**Exercise goal:** In the copy, keep every record exact and leave out all images.

**The records:**
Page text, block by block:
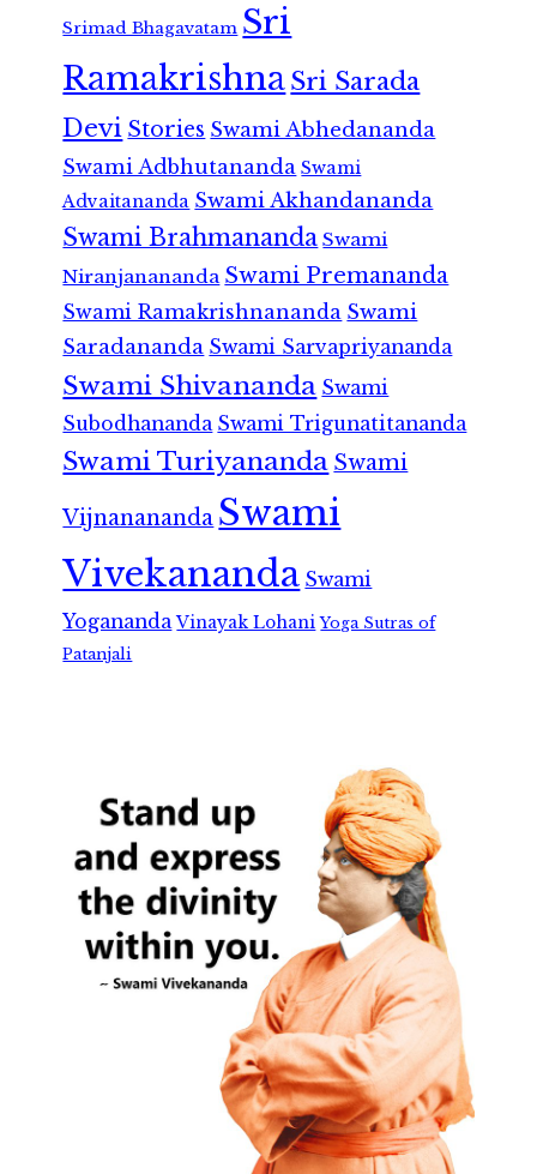
Srimad Bhagavatam Sri
RamakrishnaSri Sarada
Devi Stories Swami Abhedananda
Swami Adbhutananda Swami
Advaitananda Swami Akhandananda
Swami Brahmananda Swami
Niranjanananda Swami Premananda
Swami Ramakrishnananda Swami
Saradananda Swami Sarvapriyananda
Swami Shivananda Swami
Subodhananda Swami Trigunatitananda
Swami Turiyananda Swami
Vijnanananda Swami
Vivekananda Swami
Yogananda Vinayak Lohani Yoga Sutras of
Patanjali
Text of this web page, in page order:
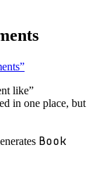
like”
in one place, but
Book
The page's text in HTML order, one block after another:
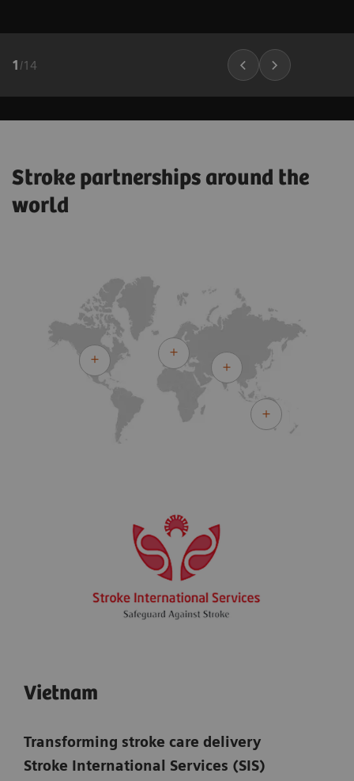
1 /14
Stroke partnerships around the
world
Vietnam
Transforming stroke care delivery
Stroke International Services (SIS)
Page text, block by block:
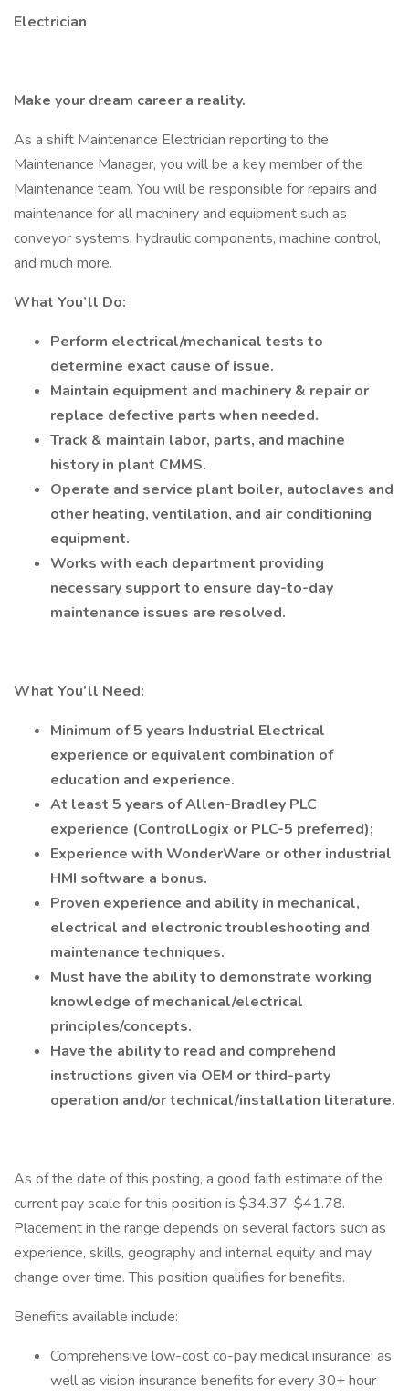
Electrician
Make your dream career a reality.
As a shift Maintenance Electrician reporting to the
Maintenance Manager, you will be a key member of the
Maintenance team. You will be responsible for repairs and
maintenance for all machinery and equipment such as
conveyor systems, hydraulic components, machine control,
and much more.
What You’ll Do:
Perform electrical/mechanical tests to
determine exact cause of issue.
Maintain equipment and machinery & repair or
replace defective parts when needed.
Track & maintain labor, parts, and machine
history in plant CMMS.
Operate and service plant boiler, autoclaves and
other heating, ventilation, and air conditioning
equipment.
Works with each department providing
necessary support to ensure day-to-day
maintenance issues are resolved.
What You’ll Need:
Minimum of 5 years Industrial Electrical
experience or equivalent combination of
education and experience.
At least 5 years of Allen-Bradley PLC
experience (ControlLogix or PLC-5 preferred);
Experience with WonderWare or other industrial
HMI software a bonus.
Proven experience and ability in mechanical,
electrical and electronic troubleshooting and
maintenance techniques.
Must have the ability to demonstrate working
knowledge of mechanical/electrical
principles/concepts.
Have the ability to read and comprehend
instructions given via OEM or third-party
operation and/or technical/installation literature.
As of the date of this posting, a good faith estimate of the
current pay scale for this position is $34.37-$41.78.
Placement in the range depends on several factors such as
experience, skills, geography and internal equity and may
change over time. This position qualifies for benefits.
Benefits available include:
Comprehensive low-cost co-pay medical insurance; as
well as vision insurance benefits for every 30+ hour
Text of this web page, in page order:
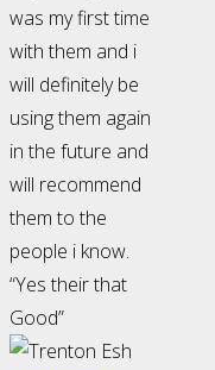
was my first time
with them and i
will definitely be
using them again
in the future and
will recommend
them to the
people i know.
“Yes their that
Good”
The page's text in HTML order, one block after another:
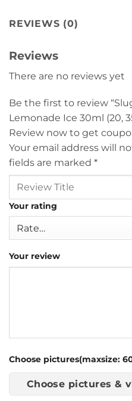
REVIEWS (0)
Reviews
There are no reviews yet
Be the first to review
Lemonade Ice 30ml (20,
Review now to get
Your email address will
fields are marked *
Your rating
Your review
Choose pictures(maxsize:
Choose pictures &
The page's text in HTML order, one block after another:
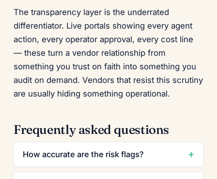
The transparency layer is the underrated
differentiator. Live portals showing every agent
action, every operator approval, every cost line
— these turn a vendor relationship from
something you trust on faith into something you
audit on demand. Vendors that resist this scrutiny
are usually hiding something operational.
Frequently asked questions
How accurate are the risk flags?
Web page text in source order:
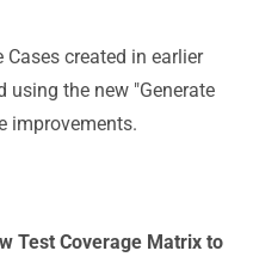
created in earlier
using the new "Generate
improvements.
Test Coverage Matrix to
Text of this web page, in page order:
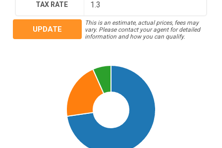
TAX RATE
UPDATE
This is an estimate, actual prices, fees may
vary. Please contact your agent for detailed
information and how you can qualify.
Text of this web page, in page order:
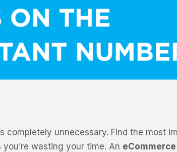
unnecessary. Find the most
wasting your time. An
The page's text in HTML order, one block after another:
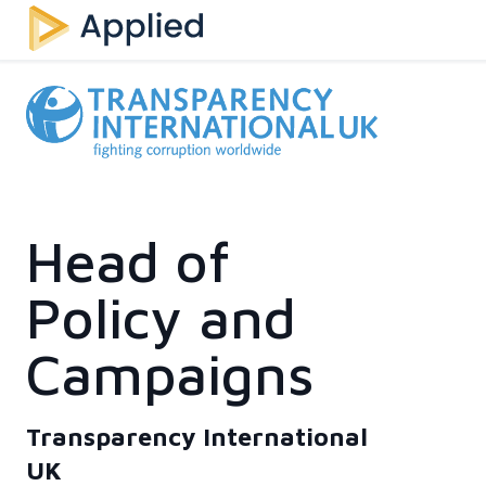
Head of
Policy and
Campaigns
Transparency International
UK
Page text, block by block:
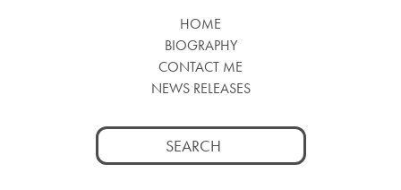
HOME
BIOGRAPHY
CONTACT ME
NEWS RELEASES
Search
for:
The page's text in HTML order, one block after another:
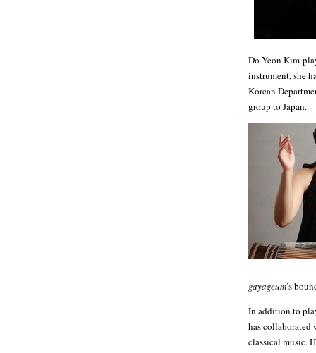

**Solution below:**
Page text, block by block:
Srimad Bhagavatam Sri
RamakrishnaSri Sarada
Devi Stories Swami Abhedananda
Swami Adbhutananda Swami
Advaitananda Swami Akhandananda
Swami Brahmananda Swami
Niranjanananda Swami Premananda
Swami Ramakrishnananda Swami
Saradananda Swami Sarvapriyananda
Swami Shivananda Swami
Subodhananda Swami Trigunatitananda
Swami Turiyananda Swami
Vijnanananda Swami
Vivekananda Swami
Yogananda Vinayak Lohani Yoga Sutras of
Patanjali
Text of this web page, in page order:
like”
in one place, but
Book
The page's text in HTML order, one block after another:
1 /14
Stroke partnerships around the
world
Vietnam
Transforming stroke care delivery
Stroke International Services (SIS)
Page text, block by block:
Electrician
Make your dream career a reality.
As a shift Maintenance Electrician reporting to the
Maintenance Manager, you will be a key member of the
Maintenance team. You will be responsible for repairs and
maintenance for all machinery and equipment such as
conveyor systems, hydraulic components, machine control,
and much more.
What You’ll Do:
Perform electrical/mechanical tests to
determine exact cause of issue.
Maintain equipment and machinery & repair or
replace defective parts when needed.
Track & maintain labor, parts, and machine
history in plant CMMS.
Operate and service plant boiler, autoclaves and
other heating, ventilation, and air conditioning
equipment.
Works with each department providing
necessary support to ensure day-to-day
maintenance issues are resolved.
What You’ll Need:
Minimum of 5 years Industrial Electrical
experience or equivalent combination of
education and experience.
At least 5 years of Allen-Bradley PLC
experience (ControlLogix or PLC-5 preferred);
Experience with WonderWare or other industrial
HMI software a bonus.
Proven experience and ability in mechanical,
electrical and electronic troubleshooting and
maintenance techniques.
Must have the ability to demonstrate working
knowledge of mechanical/electrical
principles/concepts.
Have the ability to read and comprehend
instructions given via OEM or third-party
operation and/or technical/installation literature.
As of the date of this posting, a good faith estimate of the
current pay scale for this position is $34.37-$41.78.
Placement in the range depends on several factors such as
experience, skills, geography and internal equity and may
change over time. This position qualifies for benefits.
Benefits available include:
Comprehensive low-cost co-pay medical insurance; as
well as vision insurance benefits for every 30+ hour
Text of this web page, in page order:
was my first time
with them and i
will definitely be
using them again
in the future and
will recommend
them to the
people i know.
“Yes their that
Good”
The page's text in HTML order, one block after another:
REVIEWS (0)
Reviews
There are no reviews yet
Be the first to review
Lemonade Ice 30ml (20,
Review now to get
Your email address will
fields are marked *
Your rating
Your review
Choose pictures(maxsize:
Choose pictures &
The page's text in HTML order, one block after another:
The transparency layer is the underrated
differentiator. Live portals showing every agent
action, every operator approval, every cost line
— these turn a vendor relationship from
something you trust on faith into something you
audit on demand. Vendors that resist this scrutiny
are usually hiding something operational.
Frequently asked questions
How accurate are the risk flags?
Web page text in source order:
created in earlier
using the new "Generate
improvements.
Test Coverage Matrix to
Text of this web page, in page order:
TAX RATE
UPDATE
This is an estimate, actual prices, fees may
vary. Please contact your agent for detailed
information and how you can qualify.
Text of this web page, in page order:
unnecessary. Find the most
wasting your time. An
The page's text in HTML order, one block after another:
Head of
Policy and
Campaigns
Transparency International
UK
Page text, block by block:
HOME
BIOGRAPHY
CONTACT ME
NEWS RELEASES
Search
for:
The page's text in HTML order, one block after another:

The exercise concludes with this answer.